As the basis for its Order, the Bankruptcy Court invoked the Rooker-Feldman doctrine— something this Court, for the reasons that follow, is disinclined to do. However, the Court finds that res judicata leads to the same result. Thus, the Bankruptcy Court's Order, if not its reasoning, is hereby AFFIRMED.
I.
Ms. Dupuis was employed by a nursing home operator, Haven Eldercare LLC ("Haven"), which filed for Chapter 11 bankruptcy protection in 2007. Before the bankruptcy, Ms. Dupuis and Haven entered into a tuition reimbursement contract, under which Haven agreed to pay for Ms. Dupuis's nursing classes. In July 2008, the Bankruptcy Court authorized the sale of certain of Haven's assets, and TC Healthcare became the licensed operator of the facility at which Ms. Dupuis, even now, continues to work. After TC Healthcare refused to reimburse Ms. Dupuis for her tuition expenses, she filed an action in Vermont's Small Claims Court seeking the $4,939.36 she felt she was owed.
At the small claims proceeding held on December 16, 2010, Ms. Dupuis represented herself—as she does in this Court as well. A lawyer for TC Healthcare appeared, but failed to offer admissible evidence to show that the Bankruptcy Court's Order of Sale shielded TC Healthcare from obligations incurred by Haven. As a result, the Small Claims Court awarded Ms. Dupuis damages, interest, and costs totaling $4,944.51. The Vermont Superior Court affirmed the Small Claims Court judgment, and Vermont's Supreme Court subsequently declined to hear the case.
While the state proceedings were still ongoing—but after the Small Claims Court's judgment had been issued—TC Healthcare filed a Motion in Bankruptcy Court seeking enforcement of the Bankruptcy Court's 2008 Order of Sale and a ruling stating that TC Healthcare had no liability to Ms. Dupuis. See Motion for Enforcement, In re Haven Eldercare, LLC, No. 07-32720 (ASD) (Bankr. D. Conn. Mar. 22, 2011), ECF No. 1566. After a hearing, the Bankruptcy Court determined that "the Rooker-Feldman Doctrine operates to preclude the relief requested as a collateral attack on a state court decision." See Brief Memorandum of Decision and Order, In re Haven Eldercare, LLC, No. 07-32720 (ASD) (Bankr. D. Conn. Apr. 14, 2011), ECF No. 1579 (citing District of Columbia Court of Appeals v. Feldman, 460 U.S. 462 (1983); Rooker v. Fidelity Trust Co., 263 U.S. 413 (1923)).

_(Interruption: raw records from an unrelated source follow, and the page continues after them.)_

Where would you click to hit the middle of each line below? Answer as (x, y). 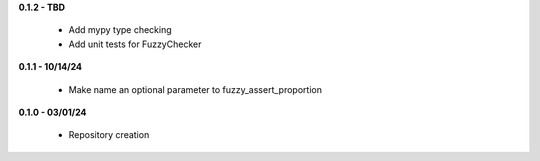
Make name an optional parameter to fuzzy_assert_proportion (195, 89)
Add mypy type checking (120, 30)
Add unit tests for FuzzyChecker (135, 44)
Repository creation (109, 135)
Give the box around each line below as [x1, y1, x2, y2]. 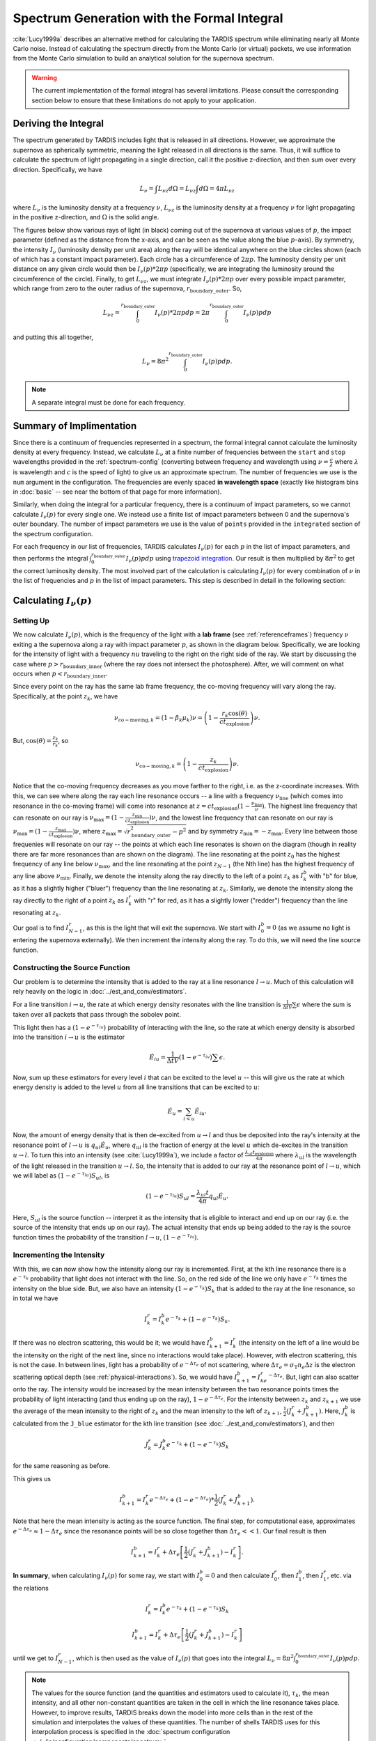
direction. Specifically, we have [13, 165, 102, 173]
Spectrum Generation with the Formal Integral [13, 10, 283, 26]
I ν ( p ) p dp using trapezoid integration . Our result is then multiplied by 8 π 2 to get [125, 554, 355, 564]
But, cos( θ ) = [13, 737, 52, 745]
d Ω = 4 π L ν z [198, 185, 235, 194]
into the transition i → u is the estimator [13, 1033, 125, 1041]
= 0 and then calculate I [204, 1571, 274, 1580]
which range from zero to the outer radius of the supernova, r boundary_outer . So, [13, 284, 242, 294]
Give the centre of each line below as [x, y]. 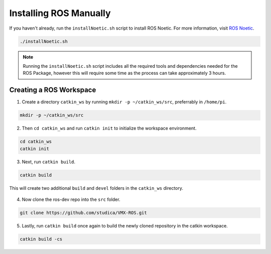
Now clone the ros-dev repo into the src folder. [71, 199]
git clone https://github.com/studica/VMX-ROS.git [84, 213]
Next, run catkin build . [48, 162]
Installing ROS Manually [60, 13]
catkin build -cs [41, 239]
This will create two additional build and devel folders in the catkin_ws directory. [96, 188]
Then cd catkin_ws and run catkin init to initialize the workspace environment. [109, 129]
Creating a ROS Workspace [53, 90]
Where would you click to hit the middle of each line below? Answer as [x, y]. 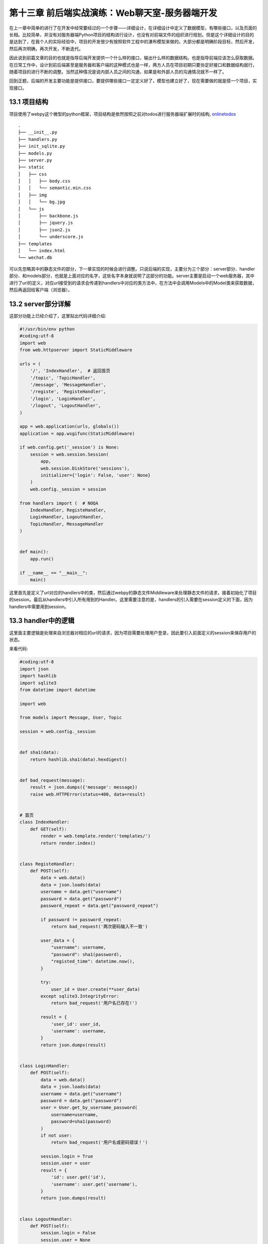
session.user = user [66, 1163]
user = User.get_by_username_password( [89, 1108]
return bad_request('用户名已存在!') [94, 1003]
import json [34, 669]
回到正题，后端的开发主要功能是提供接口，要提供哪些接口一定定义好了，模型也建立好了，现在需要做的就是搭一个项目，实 [133, 81]
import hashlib [38, 676]
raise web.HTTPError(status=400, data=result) [88, 794]
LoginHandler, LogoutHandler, [67, 517]
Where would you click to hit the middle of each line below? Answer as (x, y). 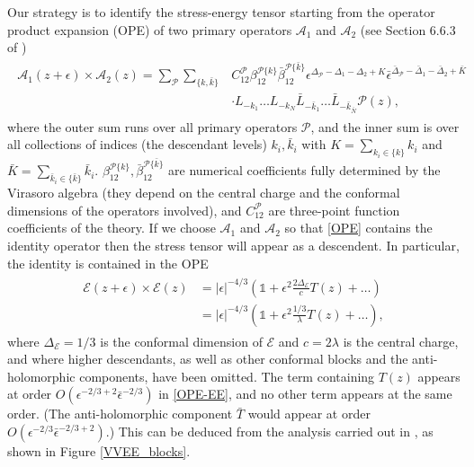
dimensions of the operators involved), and (125, 210)
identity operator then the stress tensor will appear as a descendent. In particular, (233, 245)
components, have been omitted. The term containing (227, 376)
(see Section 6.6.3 (408, 29)
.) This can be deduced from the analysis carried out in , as (269, 432)
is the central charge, (401, 341)
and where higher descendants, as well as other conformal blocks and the (208, 359)
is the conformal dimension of (181, 341)

TC Healthcare now invokes this Court's authority under 28 U.S.C. § 158(a)(1) "to hear appeals . . . from final judgments, orders, and decrees" of Bankruptcy Judges in the District of Connecticut. Noting that, on appeal, the Court "may affirm, modify, or reverse a bankruptcy judge's judgment, order, or decree or remand with instructions for further proceedings," Fed. R. Bankr. P. 8013, TC Healthcare asks this Court to reverse the Bankruptcy Court's Order, to hold that the Rooker-Feldman doctrine does not apply in this case, and to declare that TC Healthcare did not assume Haven's obligations to Ms. Dupuis.
Because the Bankruptcy Court's Order was based entirely on a legal conclusion—its application of the Rooker-Feldman doctrine—this Court's review is de novo. See In re Cacioli, 332 B.R. 514, 517 (D. Conn. 2005).
II.
The Rooker-Feldman doctrine deprives federal district courts of jurisdiction over "cases brought by state-court losers complaining of injuries caused by state-court judgments rendered before the district court proceedings commenced and inviting district court review and rejection of those judgments." Exxon Mobil Corp. v. Saudi Basic Indus. Corp. , 544 U.S. 280, 284 (2005). The Second Circuit has listed four requirements for Rooker-Feldman to apply:
First, the federal-court plaintiff must have lost in state court. Second, the plaintiff must complain of injuries caused by a state court judgment. Third, the plaintiff must invite district court review and rejection of that judgment. Fourth, the state-court judgment must have been rendered before the district court proceedings commenced—i.e., Rooker-Feldman has no application to federal-court suits proceeding in parallel with ongoing state-court litigation.Hoblock v. Albany Cnty. Bd. of Elections, 422 F.3d 77, 85 (2d Cir. 2005) (quotation marks and alterations omitted).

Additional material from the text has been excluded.